_WORK ITEM:_ Copy word for word the lines in the records below, starting at the line with "WFS was chosen" and ending at the line with "only the details". Skip the pictures.

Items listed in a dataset
====

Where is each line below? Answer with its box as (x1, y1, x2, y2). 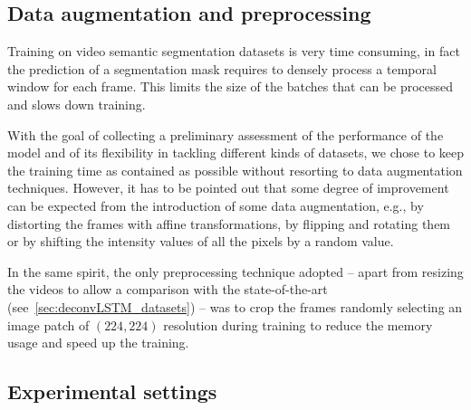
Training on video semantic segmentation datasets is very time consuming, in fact (7, 42, 460, 61)
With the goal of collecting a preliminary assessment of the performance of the (7, 125, 444, 144)
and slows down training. (7, 94, 146, 113)
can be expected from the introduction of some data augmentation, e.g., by (7, 195, 424, 215)
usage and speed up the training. (7, 333, 189, 352)
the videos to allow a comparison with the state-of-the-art (7, 280, 328, 299)
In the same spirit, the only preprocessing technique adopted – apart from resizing (7, 262, 464, 281)
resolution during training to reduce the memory (163, 315, 433, 334)
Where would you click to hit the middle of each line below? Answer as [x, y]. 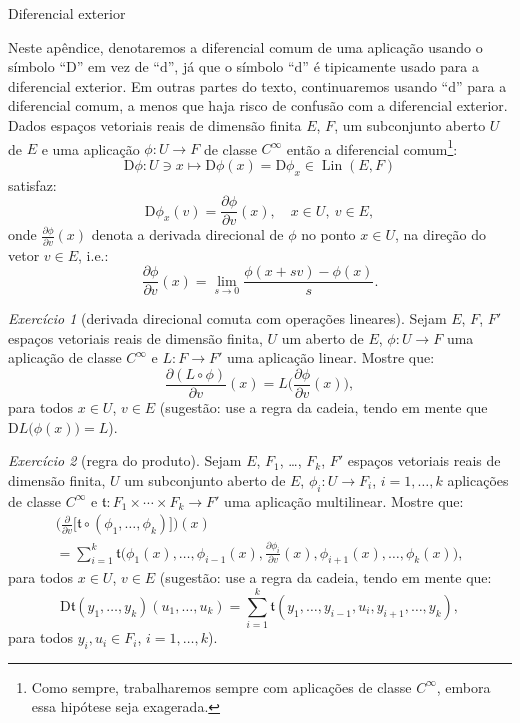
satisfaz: [32, 184]
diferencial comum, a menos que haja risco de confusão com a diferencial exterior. [258, 105]
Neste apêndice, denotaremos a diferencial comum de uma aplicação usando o [245, 46]
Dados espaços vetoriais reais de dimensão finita [155, 124]
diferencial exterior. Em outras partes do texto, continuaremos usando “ [228, 85]
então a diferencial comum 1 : [372, 147]
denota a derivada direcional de [187, 234]
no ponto [328, 234]
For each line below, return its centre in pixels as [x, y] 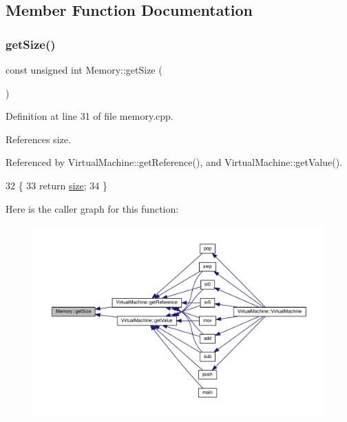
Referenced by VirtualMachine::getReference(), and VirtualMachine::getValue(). [174, 162]
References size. [38, 139]
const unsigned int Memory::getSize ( [84, 70]
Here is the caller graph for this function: [92, 208]
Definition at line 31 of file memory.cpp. [90, 116]
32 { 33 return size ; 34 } [56, 185]
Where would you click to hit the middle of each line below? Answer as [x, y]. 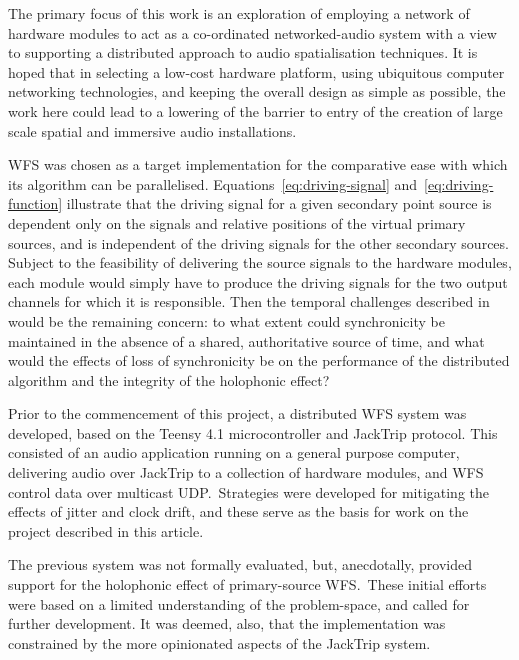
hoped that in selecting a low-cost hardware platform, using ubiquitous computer [256, 71]
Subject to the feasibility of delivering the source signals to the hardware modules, [260, 262]
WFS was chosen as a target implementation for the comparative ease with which [258, 164]
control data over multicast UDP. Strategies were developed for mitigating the [249, 491]
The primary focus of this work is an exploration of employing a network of [239, 13]
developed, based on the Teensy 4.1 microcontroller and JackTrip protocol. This [253, 432]
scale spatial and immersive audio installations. [152, 130]
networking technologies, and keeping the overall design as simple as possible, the [257, 91]
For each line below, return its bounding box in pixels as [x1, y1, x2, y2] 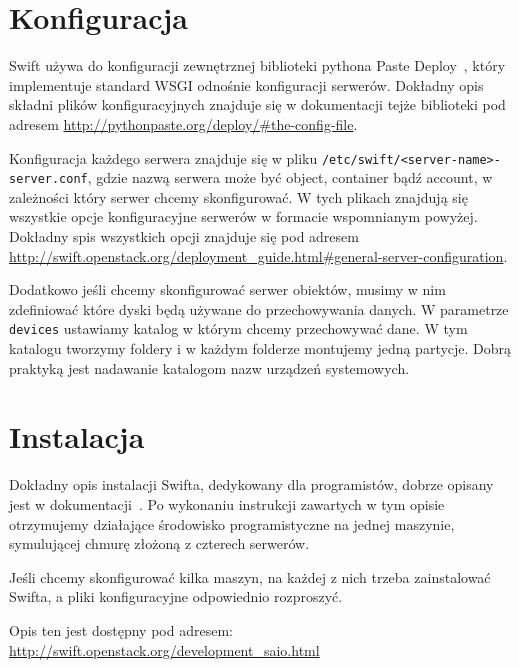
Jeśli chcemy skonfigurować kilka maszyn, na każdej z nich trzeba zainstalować [9, 566, 491, 587]
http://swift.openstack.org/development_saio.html [9, 639, 320, 660]
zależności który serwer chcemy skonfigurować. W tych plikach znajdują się [9, 186, 468, 207]
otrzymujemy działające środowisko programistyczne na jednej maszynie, [9, 513, 455, 534]
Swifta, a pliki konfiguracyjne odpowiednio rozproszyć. [9, 586, 343, 607]
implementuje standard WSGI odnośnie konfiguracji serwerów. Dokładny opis [9, 74, 484, 95]
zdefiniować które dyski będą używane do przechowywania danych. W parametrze [9, 298, 509, 319]
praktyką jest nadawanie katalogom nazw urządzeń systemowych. [9, 357, 410, 378]
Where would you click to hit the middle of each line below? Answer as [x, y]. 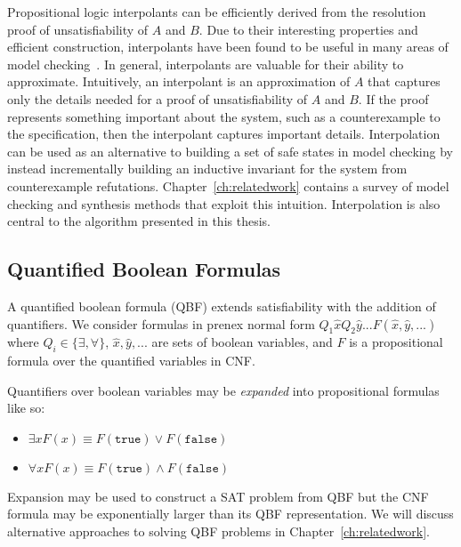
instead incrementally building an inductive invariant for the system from [207, 169]
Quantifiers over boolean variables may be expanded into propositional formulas [223, 390]
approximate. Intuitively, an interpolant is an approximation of [179, 81]
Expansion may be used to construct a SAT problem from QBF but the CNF [218, 496]
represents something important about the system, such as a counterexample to [224, 116]
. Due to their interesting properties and [308, 29]
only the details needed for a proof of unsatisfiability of [158, 98]
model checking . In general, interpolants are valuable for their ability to [206, 64]
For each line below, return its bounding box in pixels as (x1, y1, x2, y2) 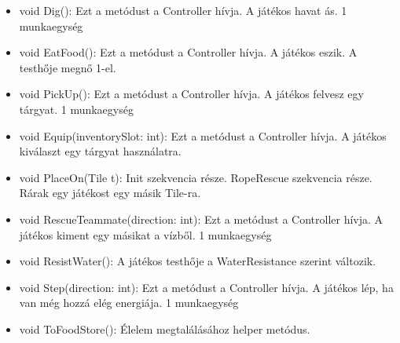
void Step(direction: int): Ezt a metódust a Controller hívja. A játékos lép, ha (19, 279, 394, 295)
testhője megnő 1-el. (19, 59, 116, 75)
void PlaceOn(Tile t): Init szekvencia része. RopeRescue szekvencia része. (19, 169, 372, 185)
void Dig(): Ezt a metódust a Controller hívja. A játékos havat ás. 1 (19, 2, 347, 18)
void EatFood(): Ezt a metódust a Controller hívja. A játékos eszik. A (19, 44, 358, 60)
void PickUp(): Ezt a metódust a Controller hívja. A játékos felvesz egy (19, 86, 364, 102)
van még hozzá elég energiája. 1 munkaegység (19, 294, 239, 311)
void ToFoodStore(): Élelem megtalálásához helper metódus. (19, 320, 310, 337)
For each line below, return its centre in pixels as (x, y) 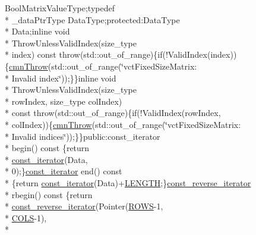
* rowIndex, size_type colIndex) (64, 101)
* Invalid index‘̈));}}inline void (61, 78)
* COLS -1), (26, 217)
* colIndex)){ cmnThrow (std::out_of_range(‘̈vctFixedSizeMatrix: (123, 124)
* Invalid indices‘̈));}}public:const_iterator (83, 136)
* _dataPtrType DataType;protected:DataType (92, 19)
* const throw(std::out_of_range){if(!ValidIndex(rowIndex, (113, 113)
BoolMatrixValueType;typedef (60, 8)
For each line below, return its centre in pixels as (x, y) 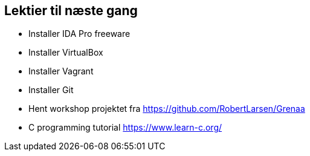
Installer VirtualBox (66, 53)
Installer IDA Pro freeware (79, 34)
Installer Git (51, 90)
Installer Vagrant (61, 71)
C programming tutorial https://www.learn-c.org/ (125, 128)
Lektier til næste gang (71, 11)
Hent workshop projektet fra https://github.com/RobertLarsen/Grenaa (167, 109)
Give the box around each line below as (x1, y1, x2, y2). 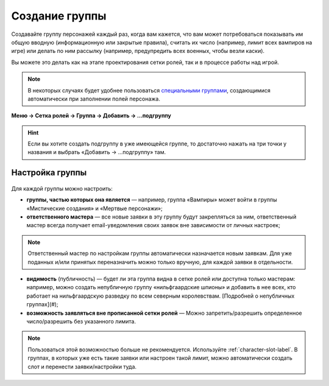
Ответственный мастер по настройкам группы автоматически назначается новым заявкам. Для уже (27, 250, 292, 257)
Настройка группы (11, 167, 87, 178)
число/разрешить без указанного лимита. (26, 317, 136, 325)
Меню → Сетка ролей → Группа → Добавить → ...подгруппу (11, 112, 172, 119)
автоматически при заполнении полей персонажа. (27, 95, 161, 102)
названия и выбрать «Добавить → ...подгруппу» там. (27, 149, 166, 156)
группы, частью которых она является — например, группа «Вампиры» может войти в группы (26, 196, 277, 203)
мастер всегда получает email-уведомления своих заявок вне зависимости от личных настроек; (26, 222, 280, 229)

====

_TASK OUTPUT:_
WFS was chosen as a target implementation for the comparative ease with which [258, 164]
control data over multicast UDP. Strategies were developed for mitigating the [249, 491]
The primary focus of this work is an exploration of employing a network of [239, 13]
developed, based on the Teensy 4.1 microcontroller and JackTrip protocol. This [253, 432]
scale spatial and immersive audio installations. [152, 130]
networking technologies, and keeping the overall design as simple as possible, the [257, 91]
For each line below, return its bounding box in pixels as [x1, y1, x2, y2] 
Jeśli chcemy skonfigurować kilka maszyn, na każdej z nich trzeba zainstalować [9, 566, 491, 587]
http://swift.openstack.org/development_saio.html [9, 639, 320, 660]
zależności który serwer chcemy skonfigurować. W tych plikach znajdują się [9, 186, 468, 207]
otrzymujemy działające środowisko programistyczne na jednej maszynie, [9, 513, 455, 534]
Swifta, a pliki konfiguracyjne odpowiednio rozproszyć. [9, 586, 343, 607]
implementuje standard WSGI odnośnie konfiguracji serwerów. Dokładny opis [9, 74, 484, 95]
zdefiniować które dyski będą używane do przechowywania danych. W parametrze [9, 298, 509, 319]
praktyką jest nadawanie katalogom nazw urządzeń systemowych. [9, 357, 410, 378]
Where would you click to hit the middle of each line below? Answer as [x, y]. 
instead incrementally building an inductive invariant for the system from [207, 169]
Quantifiers over boolean variables may be expanded into propositional formulas [223, 390]
approximate. Intuitively, an interpolant is an approximation of [179, 81]
Expansion may be used to construct a SAT problem from QBF but the CNF [218, 496]
represents something important about the system, such as a counterexample to [224, 116]
. Due to their interesting properties and [308, 29]
only the details needed for a proof of unsatisfiability of [158, 98]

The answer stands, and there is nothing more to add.